Изменить размер шрифта - +

    Чиновник удовлетворённо кивнул, писец старательно заскрипел пером.

    - Каково состояние твоё?

    Вряд ли меня спрашивают о самочувствии. Видимо, интересуются материальным положением. Так, что там Карл говорил:

    - Имение моей матушки неподалёку от Митавы.

    Если спросят, сколько душ - завалюсь. Я ведь понятия не имею, сколько фон Гофены народа под ярмом держат. Хотя Фалалеев тем более не в курсе.

    - Возраст твой?

    Хм, будем надеяться, что мы с Дитрихом погодки.

    - Двадцать пять лет.

    - Скажи нам, Дитер фон Гофен, что привело тебя в державу Российскую?

    Вариант с иномирянами, разумеется, отпадает.

    - Желание послужить России и матушке императрице, Анне Иоанновне, - завернул я, памятую слова Карла.

    Фалалеев поморщился. Как следователи, он без сомнения был циничен и смотрел на показания подозреваемых с большим скепсисом.

    - А кто выступил твоим другом и сопровожатым?

    - Мой кузен Карл фон Браун, родом из Курляндии.

    Правда, только правда и ничего, кроме правды. Первый раунд я продержался. Было бы глупым засыпаться на начальной стадии.

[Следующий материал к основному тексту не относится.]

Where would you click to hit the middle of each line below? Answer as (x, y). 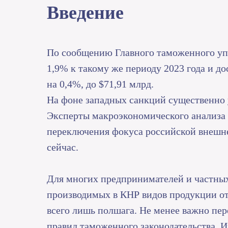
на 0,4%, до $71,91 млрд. (100, 84)
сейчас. (63, 147)
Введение (85, 13)
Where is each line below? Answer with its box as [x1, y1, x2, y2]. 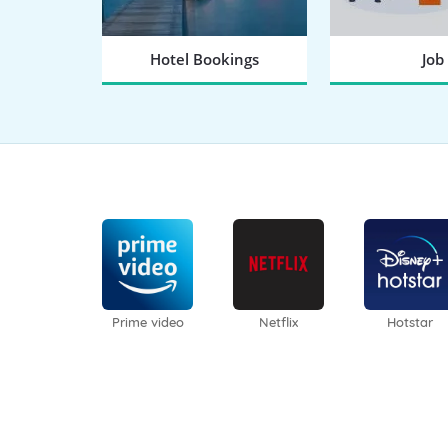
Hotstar [386, 314, 433, 331]
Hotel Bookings [150, 49, 260, 70]
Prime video [111, 314, 184, 331]
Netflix [259, 314, 299, 331]
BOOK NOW [169, 94, 241, 112]
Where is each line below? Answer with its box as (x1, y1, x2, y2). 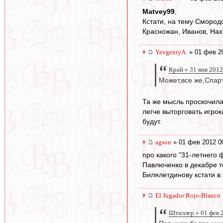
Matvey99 (142, 7, 175, 16)
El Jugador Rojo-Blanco (155, 192, 221, 200)
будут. (142, 117, 161, 125)
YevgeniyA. (155, 48, 187, 56)
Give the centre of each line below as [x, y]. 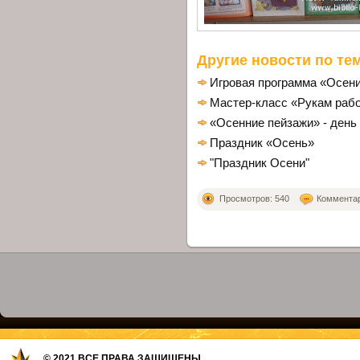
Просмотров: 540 [254, 199]
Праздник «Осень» [262, 143]
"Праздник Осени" [260, 164]
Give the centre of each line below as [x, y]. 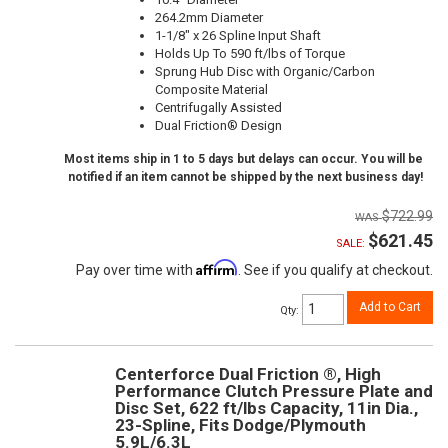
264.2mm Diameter [209, 18]
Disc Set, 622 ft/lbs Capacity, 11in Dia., [266, 407]
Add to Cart [390, 307]
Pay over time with [136, 270]
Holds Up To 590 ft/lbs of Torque [250, 54]
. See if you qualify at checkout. [335, 270]
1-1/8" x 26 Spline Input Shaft [238, 36]
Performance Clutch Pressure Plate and [274, 390]
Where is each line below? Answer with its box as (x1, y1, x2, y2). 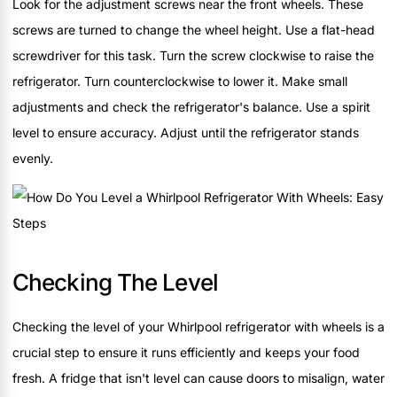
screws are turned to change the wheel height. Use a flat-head (12, 22, 375, 38)
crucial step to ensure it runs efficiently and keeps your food (12, 344, 360, 360)
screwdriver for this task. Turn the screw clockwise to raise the (12, 48, 374, 64)
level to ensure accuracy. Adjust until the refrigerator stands (12, 125, 359, 141)
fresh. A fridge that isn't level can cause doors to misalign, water (12, 370, 385, 385)
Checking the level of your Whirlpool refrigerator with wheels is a (12, 318, 385, 334)
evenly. (12, 151, 53, 167)
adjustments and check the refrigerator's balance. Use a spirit (12, 99, 370, 115)
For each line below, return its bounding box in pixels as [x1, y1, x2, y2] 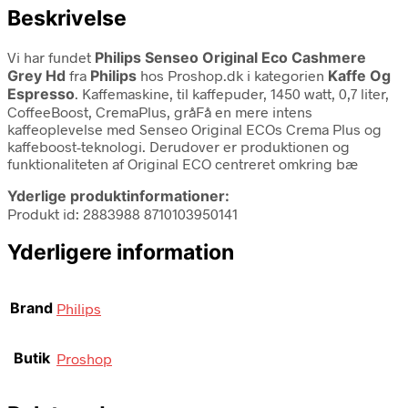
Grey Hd [7, 66, 69, 85]
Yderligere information [7, 239, 234, 265]
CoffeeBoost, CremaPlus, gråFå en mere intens [7, 102, 312, 120]
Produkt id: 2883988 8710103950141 [7, 204, 238, 222]
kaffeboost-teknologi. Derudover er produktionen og [7, 137, 350, 155]
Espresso [7, 84, 75, 103]
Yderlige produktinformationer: [7, 186, 229, 205]
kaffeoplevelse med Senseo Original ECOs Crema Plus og [7, 119, 382, 138]
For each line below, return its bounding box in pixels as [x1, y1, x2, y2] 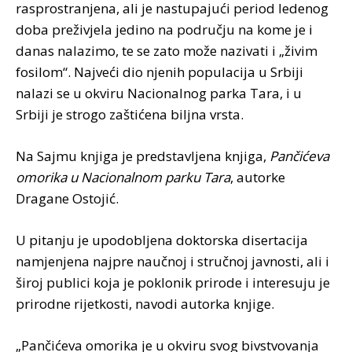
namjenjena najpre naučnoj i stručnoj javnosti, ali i [16, 251, 329, 270]
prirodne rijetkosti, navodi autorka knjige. [16, 294, 274, 313]
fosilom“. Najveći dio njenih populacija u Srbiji [16, 62, 303, 81]
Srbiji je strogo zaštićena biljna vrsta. [16, 104, 244, 123]
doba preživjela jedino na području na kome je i [16, 20, 313, 38]
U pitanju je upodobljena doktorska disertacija [16, 230, 308, 249]
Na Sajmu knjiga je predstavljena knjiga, [16, 146, 269, 165]
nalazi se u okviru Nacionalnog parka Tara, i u [16, 83, 302, 102]

    - Проверим, не говоришь ли ты неправду и не был ли в руках заплечных дел мастера, - задумчиво произнёс Фалалеев. - Сымай рубаху.

    Я разделся до пояса. Палач смочил руку и провёл по голой спине.

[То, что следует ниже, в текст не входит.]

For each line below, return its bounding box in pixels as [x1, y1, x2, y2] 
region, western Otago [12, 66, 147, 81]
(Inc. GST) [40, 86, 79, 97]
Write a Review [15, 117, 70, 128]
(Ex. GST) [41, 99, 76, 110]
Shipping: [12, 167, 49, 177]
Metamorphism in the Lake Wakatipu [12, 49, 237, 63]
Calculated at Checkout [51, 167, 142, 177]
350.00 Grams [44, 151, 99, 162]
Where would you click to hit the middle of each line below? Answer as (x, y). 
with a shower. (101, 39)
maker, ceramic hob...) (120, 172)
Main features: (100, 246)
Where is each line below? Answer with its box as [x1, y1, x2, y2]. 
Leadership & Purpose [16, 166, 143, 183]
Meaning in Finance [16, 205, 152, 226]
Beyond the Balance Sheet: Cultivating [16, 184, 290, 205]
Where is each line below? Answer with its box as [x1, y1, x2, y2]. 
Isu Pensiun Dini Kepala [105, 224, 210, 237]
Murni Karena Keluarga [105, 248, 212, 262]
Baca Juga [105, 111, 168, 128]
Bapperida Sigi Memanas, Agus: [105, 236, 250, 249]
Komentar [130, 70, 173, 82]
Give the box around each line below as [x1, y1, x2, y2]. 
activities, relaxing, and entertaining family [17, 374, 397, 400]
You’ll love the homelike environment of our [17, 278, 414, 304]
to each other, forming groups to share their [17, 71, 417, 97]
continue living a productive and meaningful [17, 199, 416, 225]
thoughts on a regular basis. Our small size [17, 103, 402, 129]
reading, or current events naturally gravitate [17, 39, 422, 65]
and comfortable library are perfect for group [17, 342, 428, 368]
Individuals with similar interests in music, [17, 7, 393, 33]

    - В палаческих руках не был. Нет ничего, - констатировал он.

    - Не единого рубца? - расстроено спросил Фалалеев.

    - Вообще следов кнута нет. Спина чистая.

    Я обрадовался, что Дитрих был законопослушным гражданином, иначе неизвестно как бы повернулся допрос.

    - Государево дело за ним такое, - чиновник продиктовал список обвинений, затем вернулся ко мне:

    - Скажи, зачем учинил злодейство на дороге, убив капрала Преображенского полка Звонарского, лакеев его Жукова и Зорина, а иже с ними поручика полка Измайловского Месснера?

    - Признаю себя виновным в смерти Звонарского и одного из лакеев, не знаю фамилии. Хочу заметить, что я вынужден был взять на душу грех, ибо застал этих людей за разбоем, учинённым над поручиком. В смерти Месснера моей вины нет. Его предательски застрелил кто-то, оставшийся неизвестным.

    - Как смеешь ты, душегубец, клеветать на мужей достойных? - взвился Фалалеев.

    - В моих словах неправды нет. Я говорю только то, что видел собственными глазами. Спросите Карла фон Брауна. Он подтвердит.

    - У тебя ещё будет возможность стать с ним с очей на очи, - заявил чиновник, намекая на очную ставку.

    - Прекрасно. Тогда обратите внимание на рану поручика - его застрелили со стороны спины, в то время, как я держал его на руках. Более того, при мне и оружия-то огнестрельного не было. Уверен, в показаниях свидетелей это отражено.

    Фалалеев сверился с записями и наморщил нос. Судя по его недовольной роже, я был прав, с этим не поспоришь. Но деньги Огольцова отрабатывать надо.

    - Запиши в протокол, что подозреваемый во всём запирался как замёрзлый злодей. Приступаем к розыску.

    Палач лязгнул огромными клещами. До меня дошло, что под 'розыском' понимается не что иное, как пытка. Сердце бешено заколотилось, по хребту прокатились капли холодного пота. Вот он - момент истины.

    Писец удивлено посмотрел на чиновника и растерянно пробормотал:

    - К розыску, Пётр Васильевич? Так на то ведь дозволение Андрея Ивановича быть должно.